>>>
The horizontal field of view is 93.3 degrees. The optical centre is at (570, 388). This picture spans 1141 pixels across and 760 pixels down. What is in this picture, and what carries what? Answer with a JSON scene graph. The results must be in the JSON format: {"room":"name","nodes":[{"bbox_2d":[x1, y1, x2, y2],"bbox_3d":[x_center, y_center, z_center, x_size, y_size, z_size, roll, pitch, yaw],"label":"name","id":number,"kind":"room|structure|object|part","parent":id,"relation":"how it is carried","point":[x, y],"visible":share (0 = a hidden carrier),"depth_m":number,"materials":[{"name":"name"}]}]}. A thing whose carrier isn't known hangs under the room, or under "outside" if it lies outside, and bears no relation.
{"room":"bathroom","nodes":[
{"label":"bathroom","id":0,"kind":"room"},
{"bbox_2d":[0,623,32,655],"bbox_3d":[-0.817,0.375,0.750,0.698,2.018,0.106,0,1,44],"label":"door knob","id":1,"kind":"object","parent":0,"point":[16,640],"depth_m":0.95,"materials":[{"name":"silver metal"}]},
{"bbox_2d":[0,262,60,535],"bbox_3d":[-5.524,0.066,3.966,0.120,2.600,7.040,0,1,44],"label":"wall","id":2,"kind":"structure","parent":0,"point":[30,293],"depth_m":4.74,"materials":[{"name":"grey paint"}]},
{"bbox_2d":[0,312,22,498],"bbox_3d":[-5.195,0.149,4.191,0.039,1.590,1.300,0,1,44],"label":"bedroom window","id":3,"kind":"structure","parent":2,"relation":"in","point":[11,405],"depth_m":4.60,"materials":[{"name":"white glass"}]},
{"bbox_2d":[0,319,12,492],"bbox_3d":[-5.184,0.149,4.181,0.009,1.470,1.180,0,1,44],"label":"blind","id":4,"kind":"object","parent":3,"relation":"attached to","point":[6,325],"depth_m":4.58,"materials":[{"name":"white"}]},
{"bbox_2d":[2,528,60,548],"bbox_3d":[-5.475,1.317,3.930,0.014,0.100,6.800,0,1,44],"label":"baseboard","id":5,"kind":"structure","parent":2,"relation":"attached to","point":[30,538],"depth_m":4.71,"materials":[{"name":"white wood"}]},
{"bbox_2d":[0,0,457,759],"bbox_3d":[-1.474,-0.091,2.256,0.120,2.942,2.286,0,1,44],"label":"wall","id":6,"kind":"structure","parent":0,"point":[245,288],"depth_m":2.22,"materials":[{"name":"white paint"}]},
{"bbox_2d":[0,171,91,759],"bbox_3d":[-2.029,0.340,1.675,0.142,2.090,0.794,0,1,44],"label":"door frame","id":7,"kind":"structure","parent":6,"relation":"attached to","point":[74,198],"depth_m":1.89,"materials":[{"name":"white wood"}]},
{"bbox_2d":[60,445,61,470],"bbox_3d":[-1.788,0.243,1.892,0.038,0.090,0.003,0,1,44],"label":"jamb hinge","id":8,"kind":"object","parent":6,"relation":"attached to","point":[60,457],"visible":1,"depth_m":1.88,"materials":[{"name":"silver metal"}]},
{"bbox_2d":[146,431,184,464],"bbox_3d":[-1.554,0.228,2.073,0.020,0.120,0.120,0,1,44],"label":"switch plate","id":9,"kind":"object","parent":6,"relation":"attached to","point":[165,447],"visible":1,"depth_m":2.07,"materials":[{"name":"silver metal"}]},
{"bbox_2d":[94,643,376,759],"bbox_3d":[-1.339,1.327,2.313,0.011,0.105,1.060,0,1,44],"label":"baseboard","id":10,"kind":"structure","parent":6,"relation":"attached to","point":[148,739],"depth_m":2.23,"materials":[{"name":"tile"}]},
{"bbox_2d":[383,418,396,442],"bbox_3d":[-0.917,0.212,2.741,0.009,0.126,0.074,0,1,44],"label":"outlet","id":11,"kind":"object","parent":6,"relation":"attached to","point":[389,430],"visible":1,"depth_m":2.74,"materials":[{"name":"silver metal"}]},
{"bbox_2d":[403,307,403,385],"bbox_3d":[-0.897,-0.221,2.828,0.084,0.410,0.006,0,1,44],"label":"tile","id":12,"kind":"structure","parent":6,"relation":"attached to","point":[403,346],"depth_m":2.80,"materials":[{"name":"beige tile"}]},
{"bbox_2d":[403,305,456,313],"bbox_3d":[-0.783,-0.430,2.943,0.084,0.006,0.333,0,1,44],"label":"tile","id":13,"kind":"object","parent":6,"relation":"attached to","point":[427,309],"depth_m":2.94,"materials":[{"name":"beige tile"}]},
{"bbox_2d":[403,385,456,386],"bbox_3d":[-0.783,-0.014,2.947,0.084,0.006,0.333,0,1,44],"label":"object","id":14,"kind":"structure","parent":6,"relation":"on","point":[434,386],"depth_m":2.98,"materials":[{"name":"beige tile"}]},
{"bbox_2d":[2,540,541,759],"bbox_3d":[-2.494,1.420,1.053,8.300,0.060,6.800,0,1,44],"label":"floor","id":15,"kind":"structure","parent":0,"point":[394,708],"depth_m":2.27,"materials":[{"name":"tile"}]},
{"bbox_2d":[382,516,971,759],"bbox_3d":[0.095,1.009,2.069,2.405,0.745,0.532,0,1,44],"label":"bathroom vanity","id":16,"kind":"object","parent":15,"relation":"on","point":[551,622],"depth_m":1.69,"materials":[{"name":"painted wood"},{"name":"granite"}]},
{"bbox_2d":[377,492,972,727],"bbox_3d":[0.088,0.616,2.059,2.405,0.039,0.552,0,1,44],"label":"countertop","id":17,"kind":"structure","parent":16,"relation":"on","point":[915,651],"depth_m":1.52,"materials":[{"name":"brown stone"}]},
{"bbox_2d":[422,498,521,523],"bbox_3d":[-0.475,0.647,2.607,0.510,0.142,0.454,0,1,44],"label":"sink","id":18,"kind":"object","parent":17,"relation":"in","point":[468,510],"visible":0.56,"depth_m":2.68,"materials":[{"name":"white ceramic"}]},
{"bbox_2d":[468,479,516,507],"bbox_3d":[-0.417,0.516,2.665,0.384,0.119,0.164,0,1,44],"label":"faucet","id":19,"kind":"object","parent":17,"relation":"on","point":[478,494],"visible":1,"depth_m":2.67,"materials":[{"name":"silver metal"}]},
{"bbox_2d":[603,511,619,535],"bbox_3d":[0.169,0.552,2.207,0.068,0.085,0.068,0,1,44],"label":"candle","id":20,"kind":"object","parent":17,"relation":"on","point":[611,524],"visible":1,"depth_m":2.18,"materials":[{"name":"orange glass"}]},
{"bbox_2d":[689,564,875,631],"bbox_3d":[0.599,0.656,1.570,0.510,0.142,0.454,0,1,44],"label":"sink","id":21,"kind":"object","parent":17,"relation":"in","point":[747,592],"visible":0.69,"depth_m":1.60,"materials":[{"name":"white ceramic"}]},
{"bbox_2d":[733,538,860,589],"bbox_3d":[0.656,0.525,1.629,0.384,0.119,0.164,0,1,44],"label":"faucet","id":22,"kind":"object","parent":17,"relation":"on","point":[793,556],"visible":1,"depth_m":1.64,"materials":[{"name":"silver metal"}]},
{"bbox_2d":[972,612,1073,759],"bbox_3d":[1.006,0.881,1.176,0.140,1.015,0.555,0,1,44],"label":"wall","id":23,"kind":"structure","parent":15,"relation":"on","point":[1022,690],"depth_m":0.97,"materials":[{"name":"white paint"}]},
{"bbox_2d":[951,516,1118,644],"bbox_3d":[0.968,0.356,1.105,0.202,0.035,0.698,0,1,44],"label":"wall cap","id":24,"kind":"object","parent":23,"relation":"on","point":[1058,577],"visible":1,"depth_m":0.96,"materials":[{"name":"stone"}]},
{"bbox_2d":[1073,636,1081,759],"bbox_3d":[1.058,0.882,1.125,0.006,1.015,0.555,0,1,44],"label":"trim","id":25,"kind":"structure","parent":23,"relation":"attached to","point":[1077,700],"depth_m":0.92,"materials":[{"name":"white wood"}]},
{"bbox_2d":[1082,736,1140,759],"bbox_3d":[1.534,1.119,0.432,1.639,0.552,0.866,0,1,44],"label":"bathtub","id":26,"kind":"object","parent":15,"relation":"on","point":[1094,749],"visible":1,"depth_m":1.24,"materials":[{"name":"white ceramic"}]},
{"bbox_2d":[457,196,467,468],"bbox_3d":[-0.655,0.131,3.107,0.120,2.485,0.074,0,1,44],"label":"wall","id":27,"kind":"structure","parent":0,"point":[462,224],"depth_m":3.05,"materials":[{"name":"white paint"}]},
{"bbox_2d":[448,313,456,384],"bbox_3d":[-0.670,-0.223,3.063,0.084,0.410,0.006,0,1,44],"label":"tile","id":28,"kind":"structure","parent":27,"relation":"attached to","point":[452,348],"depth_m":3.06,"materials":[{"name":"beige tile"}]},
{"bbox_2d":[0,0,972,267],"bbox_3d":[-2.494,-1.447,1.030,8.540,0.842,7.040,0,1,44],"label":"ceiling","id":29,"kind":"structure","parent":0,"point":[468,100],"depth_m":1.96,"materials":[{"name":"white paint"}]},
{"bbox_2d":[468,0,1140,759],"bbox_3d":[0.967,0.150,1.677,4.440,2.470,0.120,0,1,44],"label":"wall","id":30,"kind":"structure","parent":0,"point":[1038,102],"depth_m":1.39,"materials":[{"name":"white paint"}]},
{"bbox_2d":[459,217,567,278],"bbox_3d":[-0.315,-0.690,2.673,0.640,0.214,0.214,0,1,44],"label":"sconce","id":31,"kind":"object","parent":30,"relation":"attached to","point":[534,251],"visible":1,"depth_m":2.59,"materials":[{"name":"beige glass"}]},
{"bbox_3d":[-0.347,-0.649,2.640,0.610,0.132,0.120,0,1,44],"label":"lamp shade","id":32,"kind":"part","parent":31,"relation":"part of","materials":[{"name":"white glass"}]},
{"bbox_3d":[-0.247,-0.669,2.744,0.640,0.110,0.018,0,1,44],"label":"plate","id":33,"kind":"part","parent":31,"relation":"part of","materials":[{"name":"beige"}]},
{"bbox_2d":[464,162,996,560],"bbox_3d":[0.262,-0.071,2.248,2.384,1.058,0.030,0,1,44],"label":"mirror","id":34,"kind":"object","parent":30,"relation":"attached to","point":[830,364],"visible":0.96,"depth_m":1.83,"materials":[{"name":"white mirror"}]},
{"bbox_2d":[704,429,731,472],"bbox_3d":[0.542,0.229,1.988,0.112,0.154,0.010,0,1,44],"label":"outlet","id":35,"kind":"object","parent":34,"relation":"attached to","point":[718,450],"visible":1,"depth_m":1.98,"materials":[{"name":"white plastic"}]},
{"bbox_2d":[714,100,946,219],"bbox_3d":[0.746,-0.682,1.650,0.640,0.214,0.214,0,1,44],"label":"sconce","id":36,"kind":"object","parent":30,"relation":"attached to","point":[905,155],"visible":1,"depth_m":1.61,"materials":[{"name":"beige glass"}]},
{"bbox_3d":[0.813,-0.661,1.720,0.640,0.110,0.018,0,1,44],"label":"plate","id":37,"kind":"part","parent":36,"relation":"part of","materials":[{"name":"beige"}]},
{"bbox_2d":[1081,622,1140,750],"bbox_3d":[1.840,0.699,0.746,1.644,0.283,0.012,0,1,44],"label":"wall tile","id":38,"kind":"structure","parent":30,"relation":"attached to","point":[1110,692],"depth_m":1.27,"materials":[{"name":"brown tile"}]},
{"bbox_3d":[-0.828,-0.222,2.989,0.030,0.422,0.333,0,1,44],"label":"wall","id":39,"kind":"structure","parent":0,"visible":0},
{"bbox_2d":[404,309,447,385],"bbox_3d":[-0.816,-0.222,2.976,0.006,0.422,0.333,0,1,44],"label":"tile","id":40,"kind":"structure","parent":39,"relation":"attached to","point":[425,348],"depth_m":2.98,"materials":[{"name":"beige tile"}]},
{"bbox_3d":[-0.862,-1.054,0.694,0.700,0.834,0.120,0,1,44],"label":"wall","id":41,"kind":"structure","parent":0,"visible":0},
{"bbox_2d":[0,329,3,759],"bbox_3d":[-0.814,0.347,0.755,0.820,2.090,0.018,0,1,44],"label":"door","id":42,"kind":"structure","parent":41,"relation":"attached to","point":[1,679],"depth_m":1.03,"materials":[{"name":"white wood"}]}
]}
<<<
▶ Task statement
Copy every line that contains "faucet" from the listing above.

▶ Finished exercise
{"bbox_2d":[468,479,516,507],"bbox_3d":[-0.417,0.516,2.665,0.384,0.119,0.164,0,1,44],"label":"faucet","id":19,"kind":"object","parent":17,"relation":"on","point":[478,494],"visible":1,"depth_m":2.67,"materials":[{"name":"silver metal"}]},
{"bbox_2d":[733,538,860,589],"bbox_3d":[0.656,0.525,1.629,0.384,0.119,0.164,0,1,44],"label":"faucet","id":22,"kind":"object","parent":17,"relation":"on","point":[793,556],"visible":1,"depth_m":1.64,"materials":[{"name":"silver metal"}]},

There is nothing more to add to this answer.